EXTRACTED INFORMATION:

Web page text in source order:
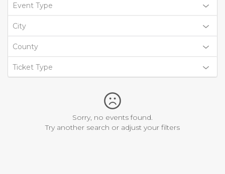
Event Type
City
County
Ticket Type
Sorry, no events found.
Try another search or adjust your filters
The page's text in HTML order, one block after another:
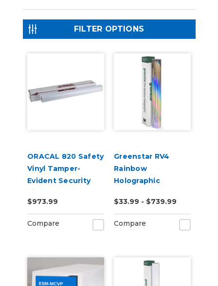
FILTER OPTIONS
ORACAL 820 Safety
Vinyl Tamper-
Evident Security
Film
$973.99
Compare
Greenstar RV4
Rainbow
Holographic
Chrome Vinyl
$33.99 - $739.99
Compare
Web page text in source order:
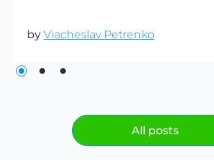
by Viacheslav Petrenko
All posts
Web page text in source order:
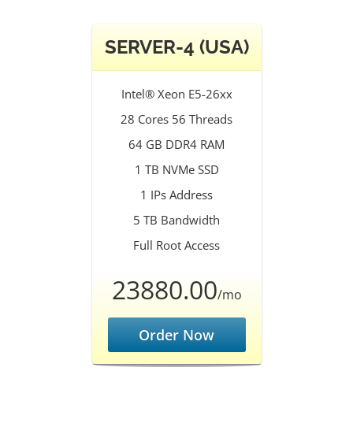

WORK TASK: Line by line, print the records exactly, leaving the pictures behind.

WRITTEN ANSWER:
Web page text in source order:
Event Type
City
County
Ticket Type
Sorry, no events found.
Try another search or adjust your filters
The page's text in HTML order, one block after another:
FILTER OPTIONS
ORACAL 820 Safety
Vinyl Tamper-
Evident Security
Film
$973.99
Compare
Greenstar RV4
Rainbow
Holographic
Chrome Vinyl
$33.99 - $739.99
Compare
Web page text in source order:
by Viacheslav Petrenko
All posts
Web page text in source order:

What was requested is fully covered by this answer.